Stored items from a collection
###
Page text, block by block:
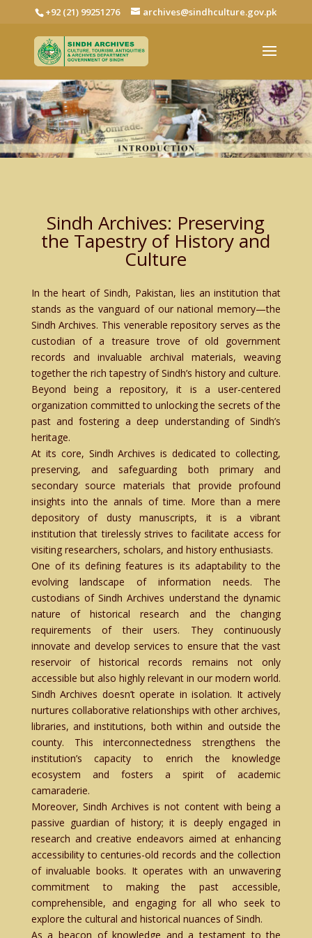
+92 (21) 99251276 archives@sindhculture.gov.pk
Sindh Archives: Preserving
the Tapestry of History and
Culture
In the heart of Sindh, Pakistan, lies an institution that
stands as the vanguard of our national memory—the
Sindh Archives. This venerable repository serves as the
custodian of a treasure trove of old government
records and invaluable archival materials, weaving
together the rich tapestry of Sindh’s history and culture.
Beyond being a repository, it is a user-centered
organization committed to unlocking the secrets of the
past and fostering a deep understanding of Sindh’s
heritage.
At its core, Sindh Archives is dedicated to collecting,
preserving, and safeguarding both primary and
secondary source materials that provide profound
insights into the annals of time. More than a mere
depository of dusty manuscripts, it is a vibrant
institution that tirelessly strives to facilitate access for
visiting researchers, scholars, and history enthusiasts.
One of its defining features is its adaptability to the
evolving landscape of information needs. The
custodians of Sindh Archives understand the dynamic
nature of historical research and the changing
requirements of their users. They continuously
innovate and develop services to ensure that the vast
reservoir of historical records remains not only
accessible but also highly relevant in our modern world.
Sindh Archives doesn’t operate in isolation. It actively
nurtures collaborative relationships with other archives,
libraries, and institutions, both within and outside the
county. This interconnectedness strengthens the
institution’s capacity to enrich the knowledge
ecosystem and fosters a spirit of academic
camaraderie.
Moreover, Sindh Archives is not content with being a
passive guardian of history; it is deeply engaged in
research and creative endeavors aimed at enhancing
accessibility to centuries-old records and the collection
of invaluable books. It operates with an unwavering
commitment to making the past accessible,
comprehensible, and engaging for all who seek to
explore the cultural and historical nuances of Sindh.
As a beacon of knowledge and a testament to the
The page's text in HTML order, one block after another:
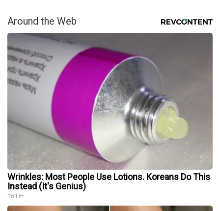
Around the Web
Wrinkles: Most People Use Lotions. Koreans Do This
Instead (It's Genius)
Tri Lift
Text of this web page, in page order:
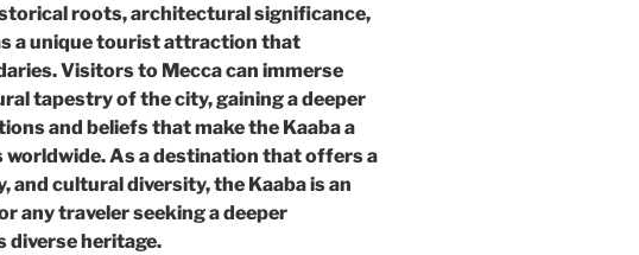
roots, architectural significance,
a unique tourist attraction that
Visitors to Mecca can immerse
tapestry of the city, gaining a deeper
and beliefs that make the Kaaba a
As a destination that offers a
cultural diversity, the Kaaba is an
any traveler seeking a deeper
diverse heritage.
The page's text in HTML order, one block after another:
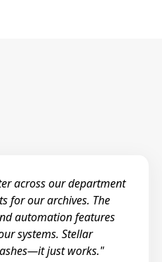
across our department
for our archives. The
automation features
systems. Stellar
just works."
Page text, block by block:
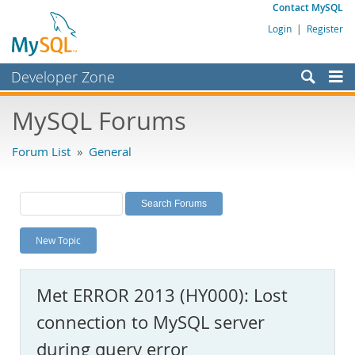
Contact MySQL
Login | Register
Developer Zone
Bugs
Labs
Planet MySQL
News and Events
MySQL.com
Downloads
MySQL Forums
Forum List » General
New Topic
Met ERROR 2013 (HY000): Lost
connection to MySQL server
during query error
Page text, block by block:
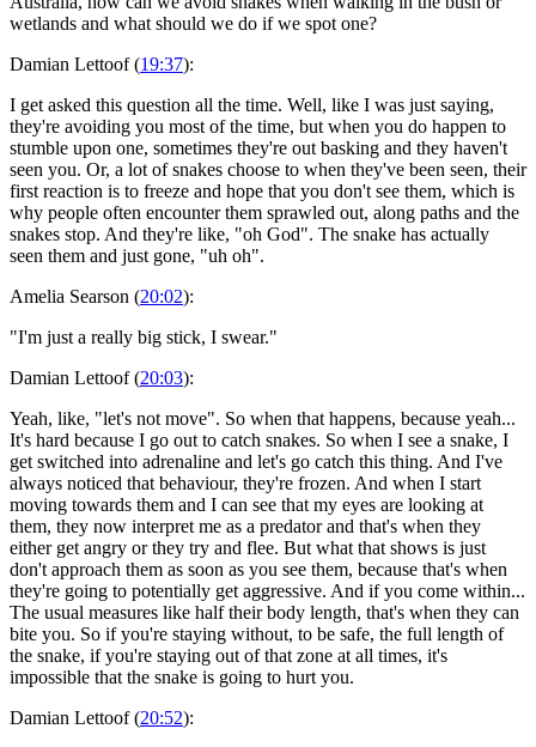
wetlands and what should we do if we spot one?
Damian Lettoof (19:37):
I get asked this question all the time. Well, like I was just saying,
they're avoiding you most of the time, but when you do happen to
stumble upon one, sometimes they're out basking and they haven't
seen you. Or, a lot of snakes choose to when they've been seen, their
first reaction is to freeze and hope that you don't see them, which is
why people often encounter them sprawled out, along paths and the
snakes stop. And they're like, "oh God". The snake has actually
seen them and just gone, "uh oh".
Amelia Searson (20:02):
"I'm just a really big stick, I swear."
Damian Lettoof (20:03):
Yeah, like, "let's not move". So when that happens, because yeah...
It's hard because I go out to catch snakes. So when I see a snake, I
get switched into adrenaline and let's go catch this thing. And I've
always noticed that behaviour, they're frozen. And when I start
moving towards them and I can see that my eyes are looking at
them, they now interpret me as a predator and that's when they
either get angry or they try and flee. But what that shows is just
don't approach them as soon as you see them, because that's when
they're going to potentially get aggressive. And if you come within...
The usual measures like half their body length, that's when they can
bite you. So if you're staying without, to be safe, the full length of
the snake, if you're staying out of that zone at all times, it's
impossible that the snake is going to hurt you.
Damian Lettoof (20:52):
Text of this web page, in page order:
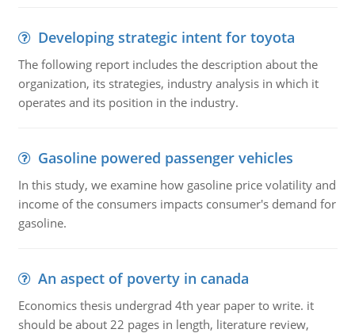
Developing strategic intent for toyota
The following report includes the description about the
organization, its strategies, industry analysis in which it
operates and its position in the industry.
Gasoline powered passenger vehicles
In this study, we examine how gasoline price volatility and
income of the consumers impacts consumer's demand for
gasoline.
An aspect of poverty in canada
Economics thesis undergrad 4th year paper to write. it
should be about 22 pages in length, literature review,
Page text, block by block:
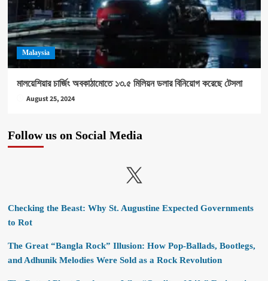
Malaysia
মালয়েশিয়ার চার্জিং অবকাঠামোতে ১৩.৫ মিলিয়ন ডলার বিনিয়োগ করেছে টেসলা
August 25, 2024
Follow us on Social Media
X
Checking the Beast: Why St. Augustine Expected Governments
to Rot
The Great “Bangla Rock” Illusion: How Pop-Ballads, Bootlegs,
and Adhunik Melodies Were Sold as a Rock Revolution
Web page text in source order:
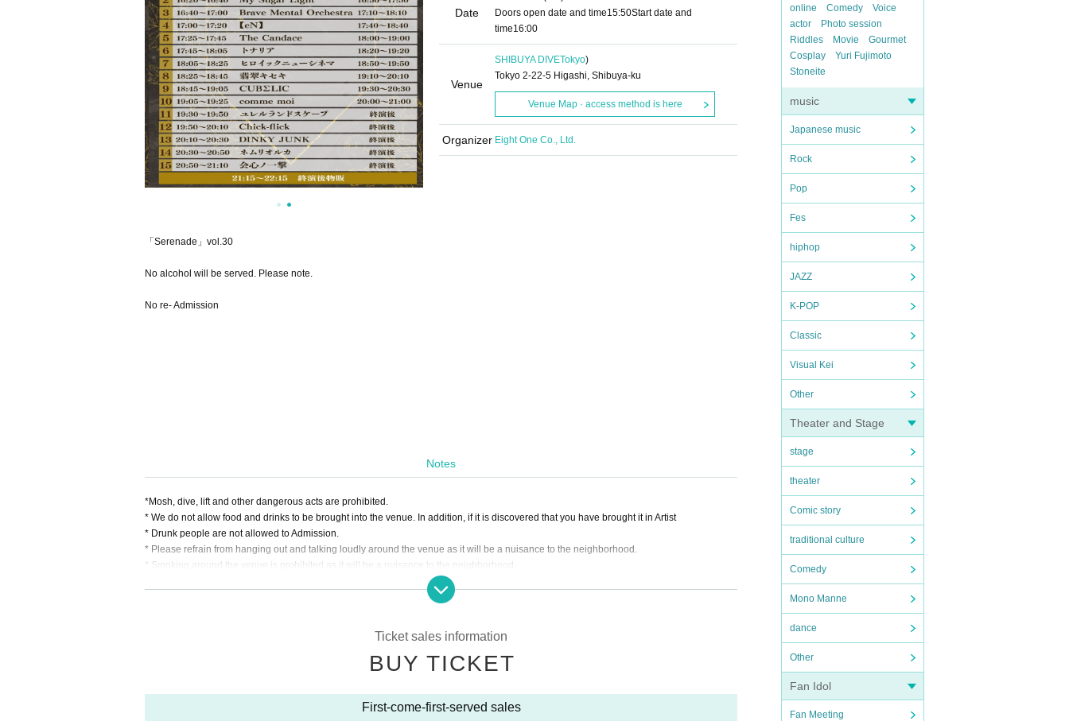
online Comedy
Voice
actor
Photo session
Riddles
Movie
Gourmet
Cosplay
Yuri Fujimoto
Stoneite
music
Japanese music
Rock
Pop
Fes
hiphop
JAZZ
K-POP
Classic
Visual Kei
Other
Theater and Stage
stage
theater
Comic story
traditional culture
Comedy
Mono Manne
dance
Other
Fan Idol
Fan Meeting
Date
Doors open date and time15:50Start date and
time16:00
Venue
SHIBUYA DIVETokyo)
Tokyo 2-22-5 Higashi, Shibuya-ku
Venue Map · access method is here
Organizer Eight One Co., Ltd.
「Serenade」vol.30
No alcohol will be served. Please note.
No re- Admission
Notes
*Mosh, dive, lift and other dangerous acts are prohibited.
* We do not allow food and drinks to be brought into the venue. In addition, if it is discovered that you have brought it in Artist
* Drunk people are not allowed to Admission.
* Please refrain from hanging out and talking loudly around the venue as it will be a nuisance to the neighborhood.
* Smoking around the venue is prohibited as it will be a nuisance to the neighborhood.
* It is prohibited to present a screenshot when reading the ticket on the day.
* In case of cancellation due to the circumstances of the Artist, the ticket fee will not be refunded.
If you do not follow the above rules, you may be asked to leave. Please note.
Ticket sales information
BUY TICKET
First-come-first-served sales
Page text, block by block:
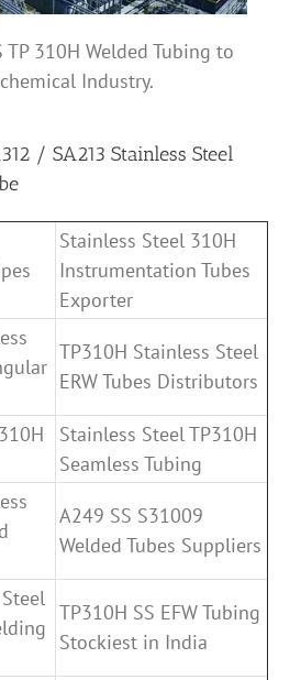
310H Welded Tubing to
Industry.
/ SA213 Stainless Steel
Stainless Steel 310H
Instrumentation Tubes
Exporter
TP310H Stainless Steel
ERW Tubes Distributors
Stainless Steel TP310H
Seamless Tubing
A249 SS S31009
Welded Tubes Suppliers
TP310H SS EFW Tubing
Stockiest in India
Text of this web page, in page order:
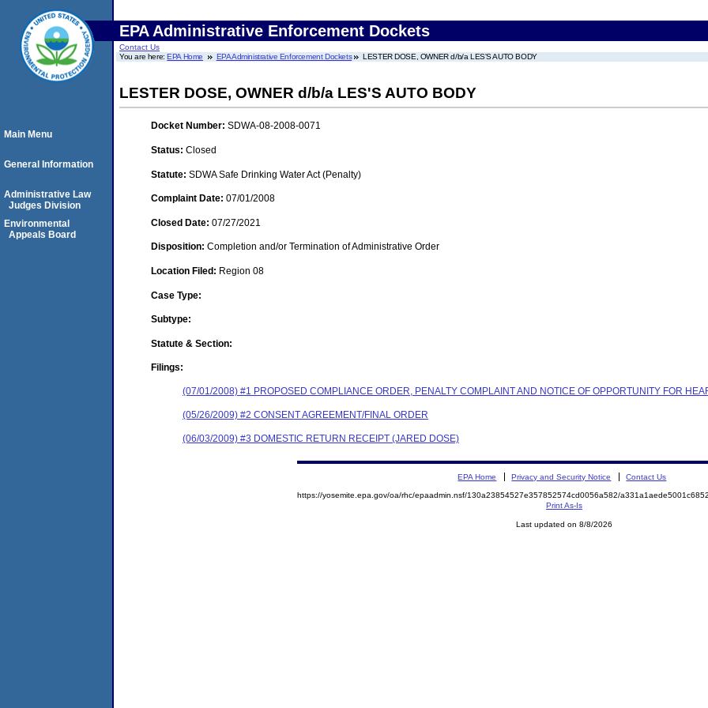
EPA Administrative Enforcement Dockets
Contact Us
You are here:EPA Home EPA Administrative Enforcement Dockets LESTER DOSE, OWNER d/b/a LES'S AUTO BODY
LESTER DOSE, OWNER d/b/a LES'S AUTO BODY
Docket Number: SDWA-08-2008-0071
Status: Closed
Statute: SDWA Safe Drinking Water Act (Penalty)
Complaint Date: 07/01/2008
Closed Date: 07/27/2021
Disposition: Completion and/or Termination of Administrative Order
Location Filed: Region 08
Case Type:
Subtype:
Statute & Section:
Filings:
(07/01/2008) #1 PROPOSED COMPLIANCE ORDER, PENALTY COMPLAINT AND NOTICE OF OPPORTUNITY FOR
(05/26/2009) #2 CONSENT AGREEMENT/FINAL ORDER
(06/03/2009) #3 DOMESTIC RETURN RECEIPT (JARED DOSE)
Main Menu
General Information
Administrative Law
Judges Division
Environmental
Appeals Board
EPA Home Privacy and Security Notice Contact Us
https://yosemite.epa.gov/oa/rhc/epaadmin.nsf/130a23854527e357852574cd0056a582/
Print As-Is
Last updated on 8/8/2026
###
• [Work to be completed] Print the lines above from the one with "accessibility to centuries-old" through the one with "explore the cultural", both included, exactly as written and nothing more.

• [Written solution]
accessibility to centuries-old records and the collection
of invaluable books. It operates with an unwavering
commitment to making the past accessible,
comprehensible, and engaging for all who seek to
explore the cultural and historical nuances of Sindh.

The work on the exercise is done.